◆ **Source material**
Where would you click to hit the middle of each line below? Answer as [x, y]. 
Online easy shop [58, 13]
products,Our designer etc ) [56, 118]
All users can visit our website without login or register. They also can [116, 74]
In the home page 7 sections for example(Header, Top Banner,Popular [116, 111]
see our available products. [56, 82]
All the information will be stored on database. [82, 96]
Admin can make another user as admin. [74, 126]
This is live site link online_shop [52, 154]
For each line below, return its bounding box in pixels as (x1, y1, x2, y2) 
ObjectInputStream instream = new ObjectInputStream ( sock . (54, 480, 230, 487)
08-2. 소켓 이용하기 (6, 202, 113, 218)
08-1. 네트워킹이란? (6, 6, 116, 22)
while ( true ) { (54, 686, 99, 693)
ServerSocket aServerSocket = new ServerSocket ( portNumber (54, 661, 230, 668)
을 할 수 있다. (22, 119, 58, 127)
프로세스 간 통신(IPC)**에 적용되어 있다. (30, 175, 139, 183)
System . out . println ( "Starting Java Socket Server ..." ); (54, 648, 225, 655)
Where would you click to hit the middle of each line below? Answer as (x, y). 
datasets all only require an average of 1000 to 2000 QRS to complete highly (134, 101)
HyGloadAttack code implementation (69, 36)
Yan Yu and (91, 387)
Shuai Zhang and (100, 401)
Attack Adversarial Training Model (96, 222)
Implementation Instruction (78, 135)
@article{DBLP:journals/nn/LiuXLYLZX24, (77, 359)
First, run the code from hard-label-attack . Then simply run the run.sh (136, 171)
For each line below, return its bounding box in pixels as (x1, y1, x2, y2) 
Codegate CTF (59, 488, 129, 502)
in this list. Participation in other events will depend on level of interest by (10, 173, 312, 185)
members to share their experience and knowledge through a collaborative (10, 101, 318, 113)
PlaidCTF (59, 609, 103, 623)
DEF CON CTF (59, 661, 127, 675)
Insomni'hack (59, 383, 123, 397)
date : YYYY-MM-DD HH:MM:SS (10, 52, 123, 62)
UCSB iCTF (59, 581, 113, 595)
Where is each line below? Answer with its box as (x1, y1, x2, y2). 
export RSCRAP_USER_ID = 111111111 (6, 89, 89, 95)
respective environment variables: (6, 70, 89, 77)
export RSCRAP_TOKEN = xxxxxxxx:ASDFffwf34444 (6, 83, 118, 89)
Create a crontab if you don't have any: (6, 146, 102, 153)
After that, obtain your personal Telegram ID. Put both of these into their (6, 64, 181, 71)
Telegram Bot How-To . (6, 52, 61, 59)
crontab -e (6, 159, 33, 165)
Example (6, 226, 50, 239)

==

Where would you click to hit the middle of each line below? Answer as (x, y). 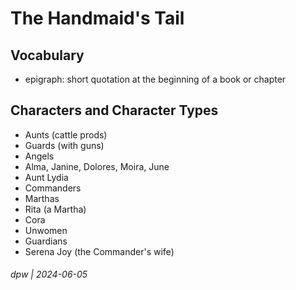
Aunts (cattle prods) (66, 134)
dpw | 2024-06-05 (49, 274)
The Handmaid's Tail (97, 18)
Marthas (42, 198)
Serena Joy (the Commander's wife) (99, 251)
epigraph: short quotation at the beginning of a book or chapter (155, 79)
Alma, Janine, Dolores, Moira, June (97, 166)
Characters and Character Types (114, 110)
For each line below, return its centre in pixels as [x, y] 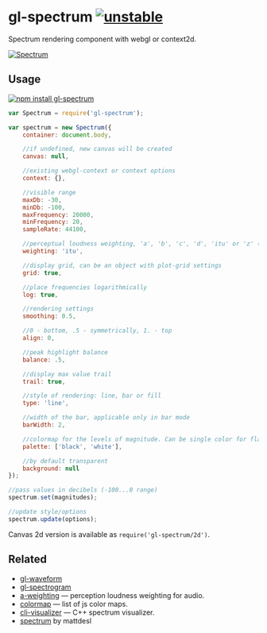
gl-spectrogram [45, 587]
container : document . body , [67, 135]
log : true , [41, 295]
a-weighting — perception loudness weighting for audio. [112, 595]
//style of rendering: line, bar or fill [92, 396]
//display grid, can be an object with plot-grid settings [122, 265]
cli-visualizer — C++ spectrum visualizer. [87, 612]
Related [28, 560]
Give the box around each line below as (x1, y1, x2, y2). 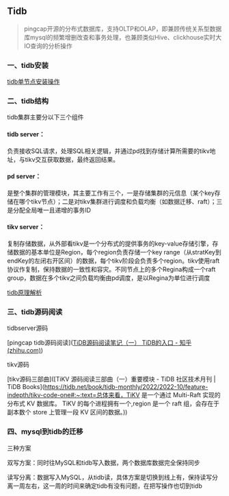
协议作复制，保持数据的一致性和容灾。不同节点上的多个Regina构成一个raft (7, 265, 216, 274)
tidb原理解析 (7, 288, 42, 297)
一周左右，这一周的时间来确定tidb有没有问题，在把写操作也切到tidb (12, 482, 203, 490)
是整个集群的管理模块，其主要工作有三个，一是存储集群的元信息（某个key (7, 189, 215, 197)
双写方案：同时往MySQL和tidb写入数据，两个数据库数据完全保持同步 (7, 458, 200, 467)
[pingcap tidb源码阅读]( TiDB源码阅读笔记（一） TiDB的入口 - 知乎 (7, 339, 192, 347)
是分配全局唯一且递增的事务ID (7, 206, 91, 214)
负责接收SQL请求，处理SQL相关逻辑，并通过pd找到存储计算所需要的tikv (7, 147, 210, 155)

◆ **Exercise prompt**
From the records above, extract the lines from the one holding "Aunts (cattle prods) (66, 134)" through the one holding "a-weighting — perception", word for word; omit the pictures.

◆ **Exercise response**
Aunts (cattle prods) (66, 134)
dpw | 2024-06-05 (49, 274)
The Handmaid's Tail (97, 18)
Marthas (42, 198)
Serena Joy (the Commander's wife) (99, 251)
epigraph: short quotation at the beginning of a book or chapter (155, 79)
Alma, Janine, Dolores, Moira, June (97, 166)
Characters and Character Types (114, 110)
For each line below, return its centre in pixels as [x, y] 
gl-spectrogram [45, 587]
container : document . body , [67, 135]
log : true , [41, 295]
a-weighting — perception loudness weighting for audio. [112, 595]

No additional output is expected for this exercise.